According to a report in the Austin-American Statesman (Feb 7), Perry has fast-tracked a bill that proposes to dictate how doctors performing abortions treat their patients. The Texas Senate bill "mandates that pregnant women be shown an ultrasound of the fetus at least two hours before an abortion," the Statesman reported. "Physicians also would be required to explain the grainy image, including a description of the fetus' dimensions and, if applicable, the presence of limbs or internal organs. If audible, the fetal heartbeat would have to be played for the woman as well."

Two weeks ago Gov. Perry pronounced the bill an "emergency item," so that it can be voted upon early in the legislative session.

An emergency? Gov. Perry has led the state to a $25 billion deficit, and this is an emergency? As my friend Kate points out--without a trace of irony--the GOP boys in the lege may be impotent to solve any of the state's real problems, but they're still powerful enough (they think) to exert control over women's bodies.

This comes on the heels of H.R. 3, the GOP's attempt at the federal level to eliminate rape victims' rights--again, by manipulating the health care system. In a move similar to Perry's, House Speaker John Boehner named that bill a top priority for the new Congress.

The Texas Senate bill assumes three things. First, women are too stupid to make their own decisions without governmental protection. Second, doctors are incompetent to fulfill their professional duty to elicit informed consent. Third, GOP legislators are the experts on women's bodies.

What does Republican Sen. Dan Patrick, the bill's sponsor, propose? To tie women to their chairs for his imagined little horror show? It's a chilling scene, straight out of Orwell's 1984. Big Brother Texas GOP wants to follow women right into the stirrups.

Will the GOP do the same for men? Who's sponsoring the bill requiring men wanting vasectomies to suffer the same infantilizing indignity? Or forcing gun buyers to watch films of bloody murder scenes?

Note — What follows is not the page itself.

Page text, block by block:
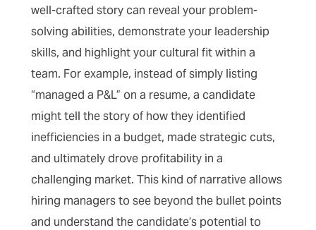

It's not uncommon that, in times of cultural anxiety, a power elite attempts to exert coercive control as a last-ditch attempt to maintain its own fading relevance. Think Egypt. In Texas, the GOP is staging its desperate power-move in the doctor's office. This bill is a weapon of intimidation against women, and an invasion of the doctor-patient relationship. It isn't a matter of "big government," as the GOP would shorthand it. It's a matter of illegitimate government.

No matter one's personal opinion, abortion is as legal a medical procedure as an appendectomy. When any governing body erodes or usurps its citizens' legal rights, even if democratically elected, it has crossed over into fascism.

If Gov. Perry prefers to hobnob in California, I won't complain. I want as much distance as possible between him and the doctor's office.